5. Solid-State Battery Equipment Sector: Liyuanheng (688499) focuses on the R&D, production, and sales of intelligent manufacturing equipment, providing high-end equipment and factory automation solutions for lithium batteries, automotive parts, precision electronics, and security industries. Its product offerings include manufacturing equipment for lithium batteries, automotive parts, and other industries. The company’s core technologies include intelligent control, machine vision and artificial intelligence, laser processing, mechatronic simulation, and precise control of force and displacement, forming the foundation for applications in intelligent manufacturing logistics, processing, assembly, inspection, and packaging.

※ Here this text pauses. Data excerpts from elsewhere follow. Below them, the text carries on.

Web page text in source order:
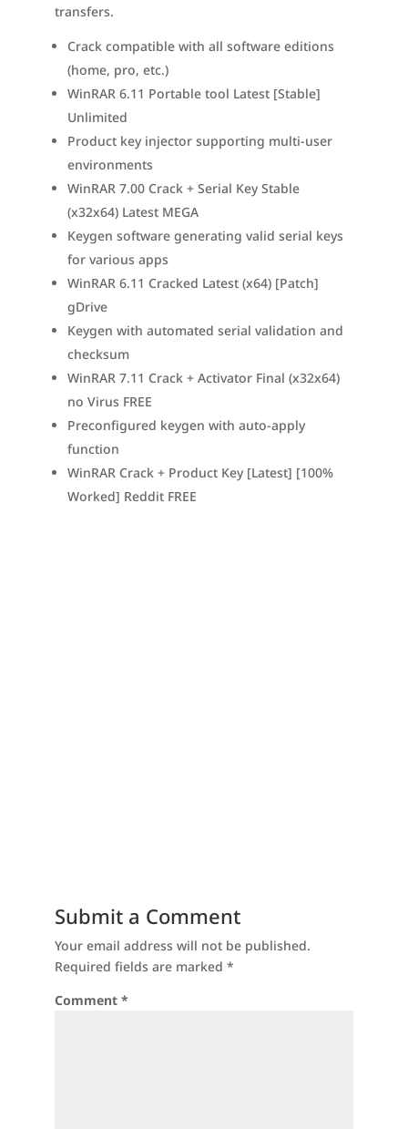
transfers.
Crack compatible with all software editions
(home, pro, etc.)
WinRAR 6.11 Portable tool Latest [Stable]
Unlimited
Product key injector supporting multi-user
environments
WinRAR 7.00 Crack + Serial Key Stable
(x32x64) Latest MEGA
Keygen software generating valid serial keys
for various apps
WinRAR 6.11 Cracked Latest (x64) [Patch]
gDrive
Keygen with automated serial validation and
checksum
WinRAR 7.11 Crack + Activator Final (x32x64)
no Virus FREE
Preconfigured keygen with auto-apply
function
WinRAR Crack + Product Key [Latest] [100%
Worked] Reddit FREE
Submit a Comment
Your email address will not be published.
Required fields are marked *
Comment *
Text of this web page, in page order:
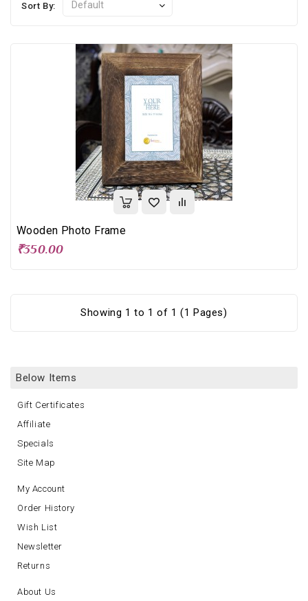
Sort By:
Wooden Photo Frame
₹350.00
Showing 1 to 1 of 1 (1 Pages)
Below Items
Gift Certificates
Affiliate
Specials
Site Map
My Account
Order History
Wish List
Newsletter
Returns
About Us
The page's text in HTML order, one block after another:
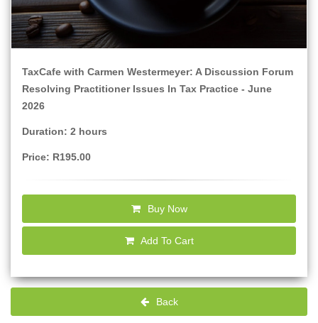
TaxCafe with Carmen Westermeyer: A Discussion Forum
Resolving Practitioner Issues In Tax Practice - June
2026
Duration: 2 hours
Price: R195.00
Buy Now
Add To Cart
Back

Xiangdao Intelligent (300450) is a key high-tech enterprise under the National Torch Program and a demonstration enterprise for the integration of information technology and industrialization. The company is a leading player in global new energy equipment, covering lithium battery equipment, photovoltaic equipment, 3C testing equipment, intelligent storage logistics systems, and automotive smart production lines. It specializes in R&D, design, manufacturing, and sales of high-end automated complete equipment, providing high-end fully automated intelligent equipment and solutions for manufacturers of energy-efficient and environmentally friendly new energy products.